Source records
________________________________________

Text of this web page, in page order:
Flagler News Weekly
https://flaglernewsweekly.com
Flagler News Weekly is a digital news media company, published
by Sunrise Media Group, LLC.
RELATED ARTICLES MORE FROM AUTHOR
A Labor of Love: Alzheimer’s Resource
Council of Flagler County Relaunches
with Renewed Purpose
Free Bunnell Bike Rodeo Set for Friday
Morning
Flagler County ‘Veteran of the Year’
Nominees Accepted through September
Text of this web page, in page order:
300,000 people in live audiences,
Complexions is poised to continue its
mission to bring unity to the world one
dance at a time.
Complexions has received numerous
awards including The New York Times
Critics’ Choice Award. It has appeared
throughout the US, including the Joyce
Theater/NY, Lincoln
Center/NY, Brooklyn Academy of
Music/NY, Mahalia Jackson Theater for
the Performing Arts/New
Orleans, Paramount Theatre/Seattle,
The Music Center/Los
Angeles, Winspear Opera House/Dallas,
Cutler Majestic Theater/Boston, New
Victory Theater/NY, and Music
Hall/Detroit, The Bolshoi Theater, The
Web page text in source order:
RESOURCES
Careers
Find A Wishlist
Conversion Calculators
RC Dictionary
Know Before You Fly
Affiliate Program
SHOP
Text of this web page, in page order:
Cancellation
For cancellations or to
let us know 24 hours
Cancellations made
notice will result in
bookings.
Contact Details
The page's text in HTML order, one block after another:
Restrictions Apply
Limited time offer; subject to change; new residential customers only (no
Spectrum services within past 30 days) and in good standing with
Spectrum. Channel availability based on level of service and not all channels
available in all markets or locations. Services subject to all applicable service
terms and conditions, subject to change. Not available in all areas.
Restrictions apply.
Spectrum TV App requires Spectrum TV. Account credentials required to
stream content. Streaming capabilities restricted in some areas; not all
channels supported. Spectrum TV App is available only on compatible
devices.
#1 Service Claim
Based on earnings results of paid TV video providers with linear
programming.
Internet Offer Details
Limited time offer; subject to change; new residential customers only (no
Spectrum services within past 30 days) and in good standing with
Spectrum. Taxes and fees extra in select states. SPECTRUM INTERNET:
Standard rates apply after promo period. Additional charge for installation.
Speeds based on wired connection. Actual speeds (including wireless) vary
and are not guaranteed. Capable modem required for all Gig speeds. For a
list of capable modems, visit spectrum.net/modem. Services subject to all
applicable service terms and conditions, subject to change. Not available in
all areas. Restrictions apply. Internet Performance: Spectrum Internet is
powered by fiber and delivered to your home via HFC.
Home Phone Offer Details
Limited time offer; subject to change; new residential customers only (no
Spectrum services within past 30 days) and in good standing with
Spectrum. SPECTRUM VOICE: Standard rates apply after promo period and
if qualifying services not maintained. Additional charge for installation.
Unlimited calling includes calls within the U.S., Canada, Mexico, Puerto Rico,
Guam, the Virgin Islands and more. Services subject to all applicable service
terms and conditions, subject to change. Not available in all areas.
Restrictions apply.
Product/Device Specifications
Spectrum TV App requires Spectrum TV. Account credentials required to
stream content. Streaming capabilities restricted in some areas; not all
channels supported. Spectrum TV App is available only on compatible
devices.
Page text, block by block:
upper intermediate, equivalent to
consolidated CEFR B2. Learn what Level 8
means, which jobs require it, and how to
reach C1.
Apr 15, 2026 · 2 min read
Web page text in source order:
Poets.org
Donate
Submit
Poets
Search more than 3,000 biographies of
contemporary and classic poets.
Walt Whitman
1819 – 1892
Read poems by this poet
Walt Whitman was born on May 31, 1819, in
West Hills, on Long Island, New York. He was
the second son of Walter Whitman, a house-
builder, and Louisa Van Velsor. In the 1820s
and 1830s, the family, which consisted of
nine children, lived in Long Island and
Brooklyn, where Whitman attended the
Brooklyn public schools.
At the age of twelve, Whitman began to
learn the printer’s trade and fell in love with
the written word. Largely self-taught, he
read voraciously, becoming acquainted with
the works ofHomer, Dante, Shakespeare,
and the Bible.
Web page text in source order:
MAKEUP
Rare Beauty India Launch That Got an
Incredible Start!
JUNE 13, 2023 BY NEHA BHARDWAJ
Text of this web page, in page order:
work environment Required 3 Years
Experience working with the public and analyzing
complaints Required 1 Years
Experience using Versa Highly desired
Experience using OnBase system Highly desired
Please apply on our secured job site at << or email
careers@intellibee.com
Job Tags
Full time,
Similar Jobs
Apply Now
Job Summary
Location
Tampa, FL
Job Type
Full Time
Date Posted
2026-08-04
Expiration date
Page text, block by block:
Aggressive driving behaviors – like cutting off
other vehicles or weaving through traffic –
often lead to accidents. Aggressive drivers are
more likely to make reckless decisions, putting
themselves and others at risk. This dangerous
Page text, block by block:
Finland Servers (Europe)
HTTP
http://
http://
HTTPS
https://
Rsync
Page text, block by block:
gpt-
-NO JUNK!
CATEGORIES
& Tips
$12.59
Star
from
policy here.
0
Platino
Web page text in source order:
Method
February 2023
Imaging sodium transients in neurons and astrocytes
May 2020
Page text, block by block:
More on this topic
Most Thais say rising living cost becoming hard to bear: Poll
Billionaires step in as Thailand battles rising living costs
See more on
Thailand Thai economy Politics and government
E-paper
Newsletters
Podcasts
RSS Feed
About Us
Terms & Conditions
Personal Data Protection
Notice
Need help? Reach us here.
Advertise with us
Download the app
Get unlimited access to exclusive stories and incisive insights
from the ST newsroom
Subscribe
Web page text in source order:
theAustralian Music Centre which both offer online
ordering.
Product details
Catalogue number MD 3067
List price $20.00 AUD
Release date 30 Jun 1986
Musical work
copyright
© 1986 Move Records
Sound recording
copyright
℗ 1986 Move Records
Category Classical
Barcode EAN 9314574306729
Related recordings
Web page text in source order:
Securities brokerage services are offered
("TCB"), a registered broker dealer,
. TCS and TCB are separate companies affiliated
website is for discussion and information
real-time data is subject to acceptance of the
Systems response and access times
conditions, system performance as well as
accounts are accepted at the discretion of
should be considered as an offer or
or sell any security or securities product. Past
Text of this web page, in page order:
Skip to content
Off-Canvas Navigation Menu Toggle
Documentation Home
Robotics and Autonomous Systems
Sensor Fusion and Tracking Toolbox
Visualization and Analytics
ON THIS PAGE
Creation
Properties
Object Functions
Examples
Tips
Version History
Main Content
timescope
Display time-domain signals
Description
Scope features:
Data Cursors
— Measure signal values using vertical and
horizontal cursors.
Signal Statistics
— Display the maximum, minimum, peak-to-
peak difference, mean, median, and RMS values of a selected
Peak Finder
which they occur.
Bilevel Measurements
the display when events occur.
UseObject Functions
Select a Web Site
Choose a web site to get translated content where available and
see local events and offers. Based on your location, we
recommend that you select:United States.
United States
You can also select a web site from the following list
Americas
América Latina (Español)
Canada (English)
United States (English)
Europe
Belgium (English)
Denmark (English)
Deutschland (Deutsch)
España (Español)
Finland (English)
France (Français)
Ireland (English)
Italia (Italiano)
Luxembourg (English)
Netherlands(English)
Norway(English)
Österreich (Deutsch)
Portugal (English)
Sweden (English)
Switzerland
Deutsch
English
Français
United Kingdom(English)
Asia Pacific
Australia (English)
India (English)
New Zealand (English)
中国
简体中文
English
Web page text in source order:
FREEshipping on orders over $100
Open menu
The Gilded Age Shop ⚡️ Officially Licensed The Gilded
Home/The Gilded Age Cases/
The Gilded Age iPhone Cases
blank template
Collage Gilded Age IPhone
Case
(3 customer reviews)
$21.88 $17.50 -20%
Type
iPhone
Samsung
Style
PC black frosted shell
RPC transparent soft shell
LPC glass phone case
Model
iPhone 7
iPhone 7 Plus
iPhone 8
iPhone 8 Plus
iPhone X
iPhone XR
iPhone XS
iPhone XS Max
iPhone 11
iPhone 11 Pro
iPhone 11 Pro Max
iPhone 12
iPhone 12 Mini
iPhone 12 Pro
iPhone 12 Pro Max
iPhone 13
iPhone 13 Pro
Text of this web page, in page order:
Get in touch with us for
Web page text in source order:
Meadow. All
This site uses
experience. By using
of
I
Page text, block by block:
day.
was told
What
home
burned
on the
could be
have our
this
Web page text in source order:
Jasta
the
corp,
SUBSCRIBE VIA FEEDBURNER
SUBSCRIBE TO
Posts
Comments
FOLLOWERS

________________________________________

*Goal of the exercise*. All lines in the data above from the one with "the second son" through the one with "Aggressive driving behaviors" must be repeated exactly, and no others.

*Exercise output*.
the second son of Walter Whitman, a house-
builder, and Louisa Van Velsor. In the 1820s
and 1830s, the family, which consisted of
nine children, lived in Long Island and
Brooklyn, where Whitman attended the
Brooklyn public schools.
At the age of twelve, Whitman began to
learn the printer’s trade and fell in love with
the written word. Largely self-taught, he
read voraciously, becoming acquainted with
the works ofHomer, Dante, Shakespeare,
and the Bible.
Web page text in source order:
MAKEUP
Rare Beauty India Launch That Got an
Incredible Start!
JUNE 13, 2023 BY NEHA BHARDWAJ
Text of this web page, in page order:
work environment Required 3 Years
Experience working with the public and analyzing
complaints Required 1 Years
Experience using Versa Highly desired
Experience using OnBase system Highly desired
Please apply on our secured job site at << or email
careers@intellibee.com
Job Tags
Full time,
Similar Jobs
Apply Now
Job Summary
Location
Tampa, FL
Job Type
Full Time
Date Posted
2026-08-04
Expiration date
Page text, block by block:
Aggressive driving behaviors – like cutting off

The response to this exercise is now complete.